Further, the obtaining of the original scenario name from the criminal law and the criminal standardization file, the construction of the criminal scenario map, includes:
acquiring an original scenario name from criminal law and sentencing standardization files;
normalizing the original scenario names extracted from each data source to form universal candidate standard scenario names;
acquiring an association relation between candidate standard plot names, and forming a candidate standard plot name undirected graph with the candidate standard plot names as vertexes and relationship categories as edges;
clustering the candidate standard plot name undirected graph, and generating recommended candidate standard plot names from each clustering center;
manually confirming the recommended candidate standard scenario names to form standard scenario names;
classifying the tree of the standard scenario names with the upper and lower relationships to form the standard scenario names with the tree structure;
and correlating the original scenario names with the standard scenario names of the tree structure to form the sentencing scenario map.
Further, the obtaining the association relationship between the candidate standard scenario names includes: and carrying out similarity calculation on candidate standard plot names, considering that plot names exceeding a set similarity threshold are aligned, forming a 'quasi-alignment relation' between the candidate standard plot names and the plot names, and simultaneously acquiring the association relation between the candidate standard plot names according to the positions of the sections and sentences of the original normalized document before each candidate standard plot name, wherein the association relation comprises but is not limited to the relation types of front-back co-occurrence relation, parallel relation under the same constraint, quotation relation, son-father relation and the like.
Further, the clustering the candidate standard scenario name undirected graph includes: and clustering the candidate standard scenario names in the candidate standard scenario name undirected graph by adopting related field algorithms such as graph clustering, community discovery and the like.
Further, the recommended candidate standard scenario names are confirmed through manual assistance to form standard scenario names, so that hundreds of standard scenario names which need important consideration in the actual criminal investigation process can be effectively selected from tens of thousands of candidate standard scenario names; the standard scenario names confirmed by legal specialists can be used as unified term standard standards for sentencing, and the standard scenario names normalized to be consistent in all provinces and regions throughout the country can be realized.

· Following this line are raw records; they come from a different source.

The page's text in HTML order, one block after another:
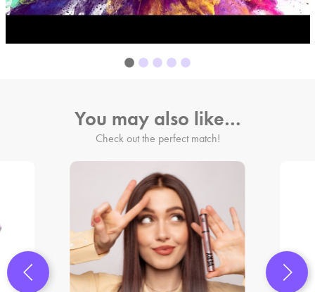
You may also like…
Check out the perfect match!
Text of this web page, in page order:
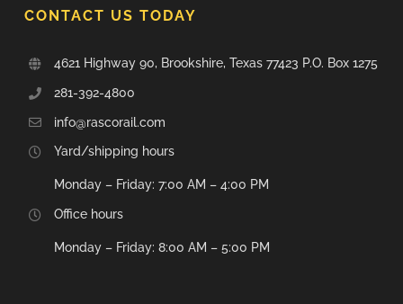
CONTACT US TODAY
4621 Highway 90, Brookshire, Texas 77423 P.O. Box 1275
281-392-4800
info@rascorail.com
Yard/shipping hours
Monday – Friday: 7:00 AM – 4:00 PM
Office hours
Monday – Friday: 8:00 AM – 5:00 PM
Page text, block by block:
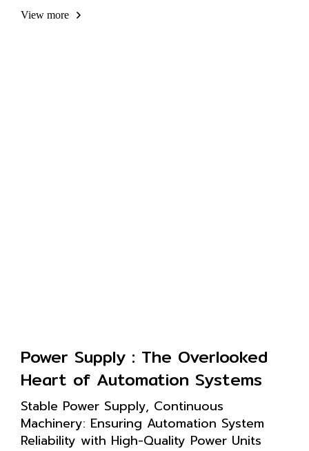
View more
Power Supply : The Overlooked
Heart of Automation Systems
Stable Power Supply, Continuous
Machinery: Ensuring Automation System
Reliability with High-Quality Power Units
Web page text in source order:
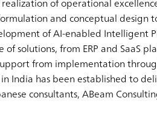
and conceptual design
of AI-enabled Intelligent
solutions, from ERP and SaaS
from implementation
India has been established to
consultants, ABeam
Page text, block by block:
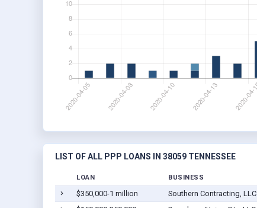
LIST OF ALL PPP LOANS IN 38059 TENNESSEE
LOAN BUSINESS
$350,000-1 million Southern Contracting, LLC
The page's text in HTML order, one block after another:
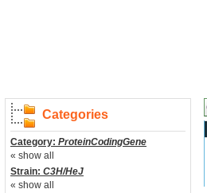
Categories
Category: ProteinCodingGene
« show all
Strain: C3H/HeJ
« show all
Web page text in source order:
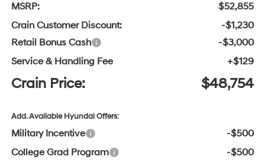
MSRP:
$52,855
Crain Customer Discount:
-$1,230
Retail Bonus Cash
-$3,000
Service & Handling Fee
+$129
Crain Price: $48,754
Add. Available Hyundai Offers:
Military Incentive
-$500
College Grad Program
-$500
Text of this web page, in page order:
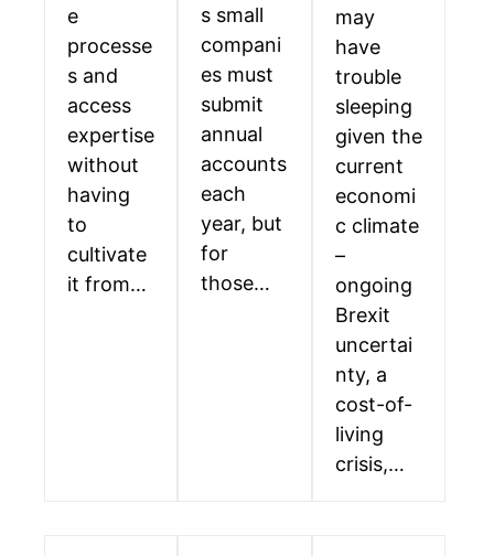
e
processe
s and
access
expertise
without
having
to
cultivate
it from…
s small
compani
es must
submit
annual
accounts
each
year, but
for
those…
may
have
trouble
sleeping
given the
current
economi
c climate
–
ongoing
Brexit
uncertai
nty, a
cost-of-
living
crisis,…
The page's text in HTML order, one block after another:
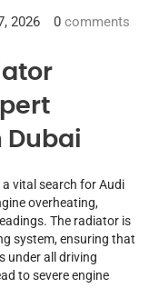
2026 0 comments
Dubai
a vital search for Audi
overheating,
The radiator is
system, ensuring that
under all driving
to severe engine
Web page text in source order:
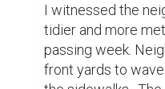
from torment
trying to stay busy
In the stillness, I
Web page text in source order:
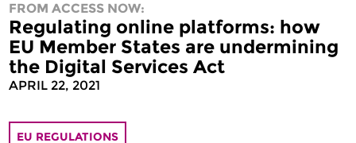
FROM ACCESS NOW:
Regulating online platforms: how
EU Member States are undermining
the Digital Services Act
APRIL 22, 2021
EU REGULATIONS
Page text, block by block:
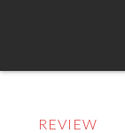
REVIEW
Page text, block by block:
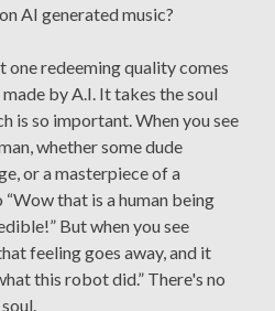
AI generated music?
one redeeming quality comes
by A.I. It takes the soul
is so important. When you see
whether some dude
or a masterpiece of a
that is a human being
But when you see
feeling goes away, and it
this robot did.” There's no
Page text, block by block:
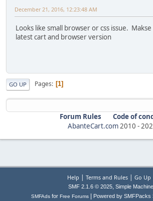
December 21, 2016, 12:23:48 AM
Looks like small browser or css issue.
latest cart and browser version
GO UP Pages 1
Forum Rules
Code of
AbanteCart.com 2010 -
Help | Terms and Rules| Go
SMF 2.1.6 © 2025, Simple
SMFAds for Free Forums Powered by SMFPacks
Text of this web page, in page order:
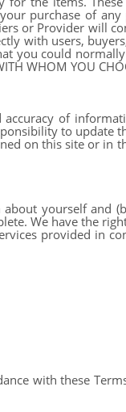
purchase of
or Provider will
with users,
you could normally
WHOM YOU
of
to update
on this site or in
yourself and
We have the
provided in
with these
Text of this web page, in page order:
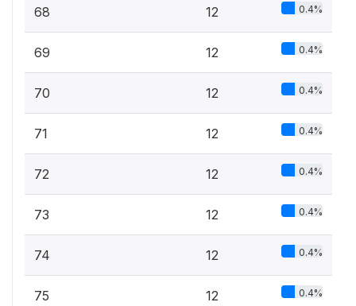
68 12 0.4%
69 12 0.4%
70 12 0.4%
71 12 0.4%
72 12 0.4%
73 12 0.4%
74 12 0.4%
75 12 0.4%
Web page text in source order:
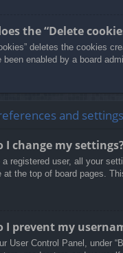
the “Delete
deletes the cookies
been enabled by a board
and settings
I change my settings?
a registered user, all your
at the top of board pages.
I prevent my
User Control Panel, under
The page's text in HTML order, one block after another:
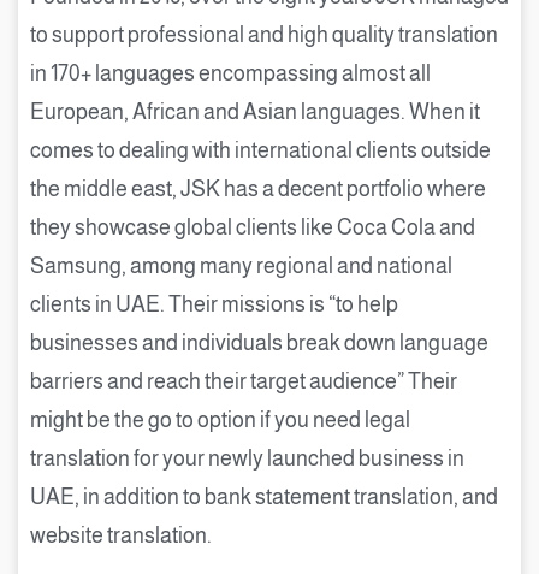
to support professional and high quality translation
in 170+ languages encompassing almost all
European, African and Asian languages. When it
comes to dealing with international clients outside
the middle east, JSK has a decent portfolio where
they showcase global clients like Coca Cola and
Samsung, among many regional and national
clients in UAE. Their missions is “to help
businesses and individuals break down language
barriers and reach their target audience” Their
might be the go to option if you need legal
translation for your newly launched business in
UAE, in addition to bank statement translation, and
website translation.

Further, the tree classification is performed on the standard scenario names with the upper-lower relationship, for example, the standard scenario names of 'less than fourteen', 'less than sixteen full-fourteen', 'less than sixteen full eighteen', and the upper classification is 'underage'.
Further, constructing a case scenario tree based on the referee document and the constructed sentencing plot, comprising:
preprocessing a referee document, calling a structuring engine, and identifying important plot areas in the referee document;
calling a scenario extraction engine to call knowledge of a sentencing scenario map for an important scenario area and extracting a sentencing scenario of a case;
extracting the judge result, and taking the judge result as a special case scenario;
all episodes (sentencing episodes) are combined to form a case episode tree.

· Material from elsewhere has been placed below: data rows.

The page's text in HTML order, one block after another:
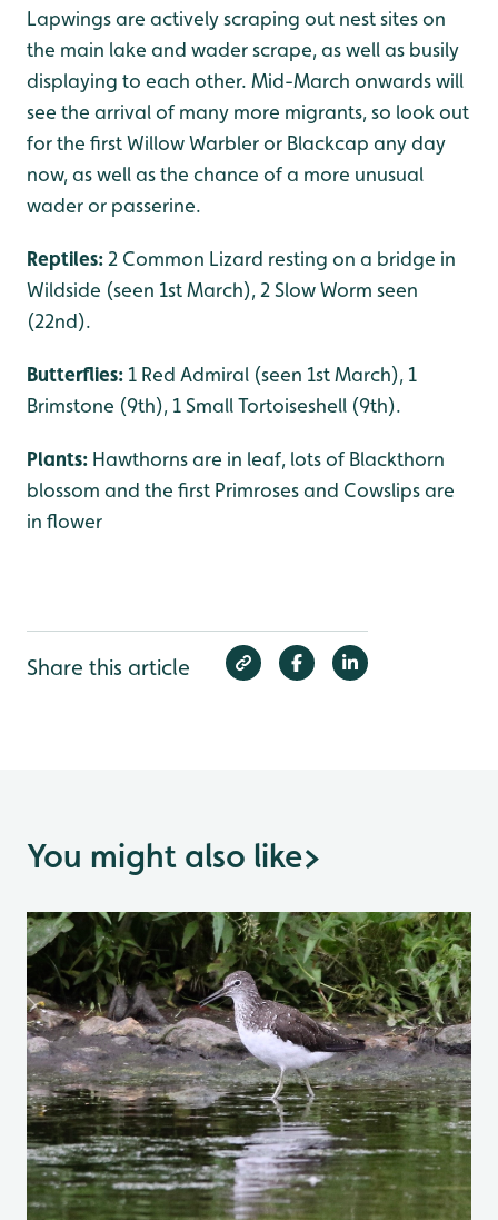
Lapwings are actively scraping out nest sites on
the main lake and wader scrape, as well as busily
displaying to each other. Mid-March onwards will
see the arrival of many more migrants, so look out
for the first Willow Warbler or Blackcap any day
now, as well as the chance of a more unusual
wader or passerine.
Reptiles: 2 Common Lizard resting on a bridge in
Wildside (seen 1st March), 2 Slow Worm seen
(22nd).
Butterflies: 1 Red Admiral (seen 1st March), 1
Brimstone (9th), 1 Small Tortoiseshell (9th).
Plants: Hawthorns are in leaf, lots of Blackthorn
blossom and the first Primroses and Cowslips are
in flower
Share this article
You might also like>

Further, the training of the model for the sentency is to train the model for the sentency by adopting a machine learning and deep learning method, wherein the model is a common model and model combination, including, but not limited to LightGBM, XGBoost, transform, MLP, CNN and the like; the training process comprises the following steps:
expanding, deforming, converting and the like all the case scenario trees according to the input requirements of the training model;
different reasoning tasks are set, and prediction tasks between the sentency and between the sentency and the case scenario are trained, wherein the prediction tasks comprise a multi-task combined training mode, and combined prediction is realized on the sentency, the sentency result, the finding facts in the referee document and the court opinions in the referee document.

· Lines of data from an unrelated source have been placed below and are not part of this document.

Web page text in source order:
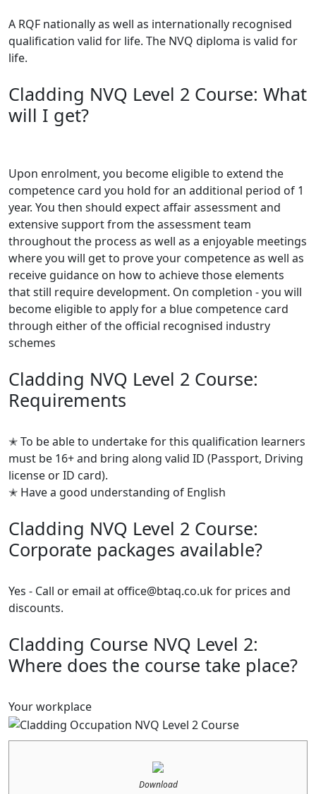
A RQF nationally as well as internationally recognised
qualification valid for life. The NVQ diploma is valid for
life.
Cladding NVQ Level 2 Course: What
will I get?
Upon enrolment, you become eligible to extend the
competence card you hold for an additional period of 1
year. You then should expect affair assessment and
extensive support from the assessment team
throughout the process as well as a enjoyable meetings
where you will get to prove your competence as well as
receive guidance on how to achieve those elements
that still require development. On completion - you will
become eligible to apply for a blue competence card
through either of the official recognised industry
schemes
Cladding NVQ Level 2 Course:
Requirements
✭ To be able to undertake for this qualification learners
must be 16+ and bring along valid ID (Passport, Driving
license or ID card).
✭ Have a good understanding of English
Cladding NVQ Level 2 Course:
Corporate packages available?
Yes - Call or email at office@btaq.co.uk for prices and
discounts.
Cladding Course NVQ Level 2:
Where does the course take place?
Your workplace
Download
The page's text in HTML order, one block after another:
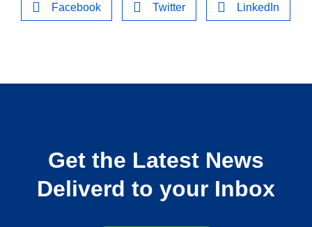
Facebook Twitter LinkedIn
Get the Latest News
Deliverd to your Inbox
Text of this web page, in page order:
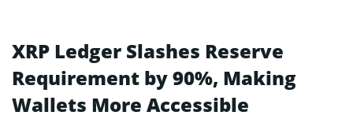
XRP Ledger Slashes Reserve
Requirement by 90%, Making
Wallets More Accessible
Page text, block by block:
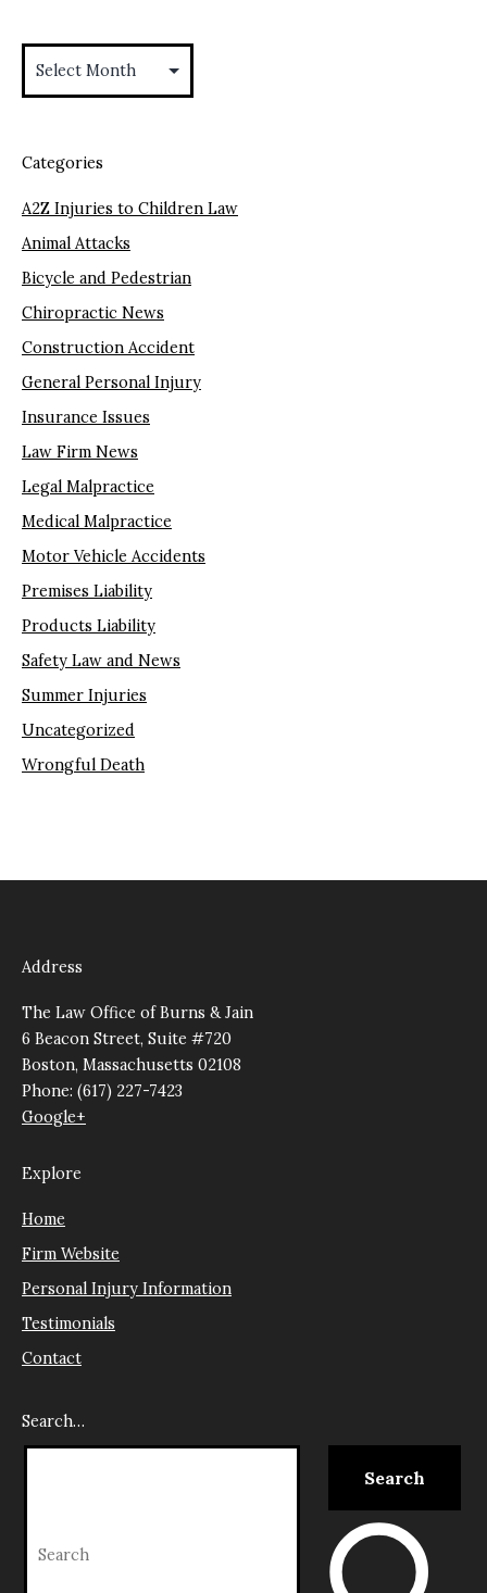
Categories
A2Z Injuries to Children Law
Animal Attacks
Bicycle and Pedestrian
Chiropractic News
Construction Accident
General Personal Injury
Insurance Issues
Law Firm News
Legal Malpractice
Medical Malpractice
Motor Vehicle Accidents
Premises Liability
Products Liability
Safety Law and News
Summer Injuries
Uncategorized
Wrongful Death
Address
The Law Office of Burns & Jain
6 Beacon Street, Suite #720
Boston, Massachusetts 02108
Phone: (617) 227-7423
Google+
Explore
Home
Firm Website
Personal Injury Information
Testimonials
Contact
Search…
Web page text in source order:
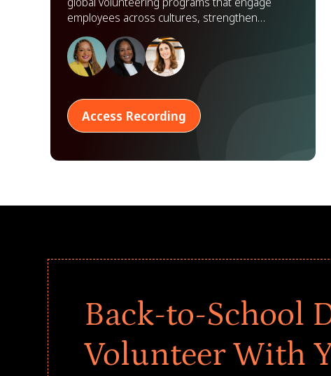
employees across cultures, strengthen
partnerships, and scale impact worldwide.
Access Recording
Back-to-School
Volunteer With
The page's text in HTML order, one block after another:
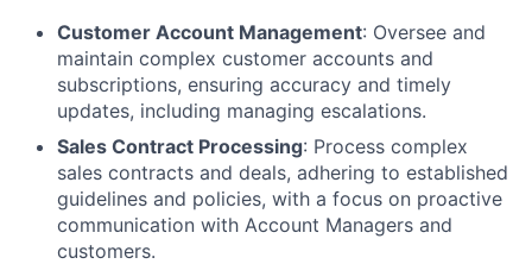
Customer Account Management: Oversee and
maintain complex customer accounts and
subscriptions, ensuring accuracy and timely
updates, including managing escalations.
Sales Contract Processing: Process complex
sales contracts and deals, adhering to established
guidelines and policies, with a focus on proactive
communication with Account Managers and
customers.
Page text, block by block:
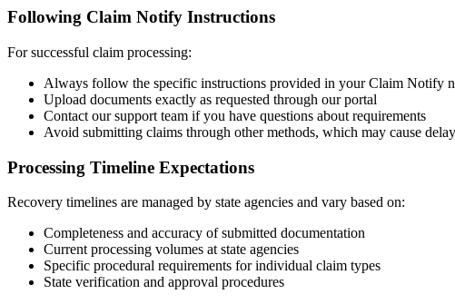
Following Claim Notify Instructions
For successful claim processing:
Always follow the specific instructions provided in your Claim Notify
Upload documents exactly as requested through our portal
Contact our support team if you have questions about requirements
Avoid submitting claims through other methods, which may cause
Processing Timeline Expectations
Recovery timelines are managed by state agencies and vary based on:
Completeness and accuracy of submitted documentation
Current processing volumes at state agencies
Specific procedural requirements for individual claim types
State verification and approval procedures
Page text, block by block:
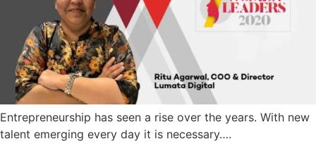
Entrepreneurship has seen a rise over the years. With new
talent emerging every day it is necessary….
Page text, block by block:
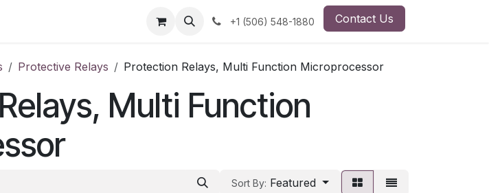
About Us Employment Opportunity
+1 (506) 548-1880 Contact Us
Protective Relays Protection Relays, Multi Function Microprocessor
Multi Function
Sort By: Featured

Further, the training of the parameter distribution of the model is used to assist in the analysis of the sentency, which is a task model with remarkable training effect, analyzes the network of the task model, and assists in the analysis of the sentency from the parameter distribution, comprising:
extracting a Tree model of an Estimator from the LightGBM-Regress model, and performing scenario feature correlation ranking (Importance);
the data sorted by the relevance can analyze the effective scenario and the ineffective scenario related to the judge result;
using a histogram to show the distribution of decision hits for groupings of values (e.g. "less than fourteen" for "minor", "less than sixteen" for "full sixteen", "less than eighteen") for each criminal scenario when doing task reasoning;
feature_names, threshold, cat_boundaries, cat_threshold in model parameters of the decision tree are analyzed, and in quantitative type sentry, split points are determined. For example: "woman (man)", split point [0,3,8], "theft amount (Yuan)", split point [0,3000,30000,400000], etc. Through split point analysis, a popular judgment interval for the theft amount (element) when the actual judge is obtained according to a mass judge document, thereby assisting in the formation or correction of judicial interpretations and assisting in the formation of normalized guidance opinions of new criminal names.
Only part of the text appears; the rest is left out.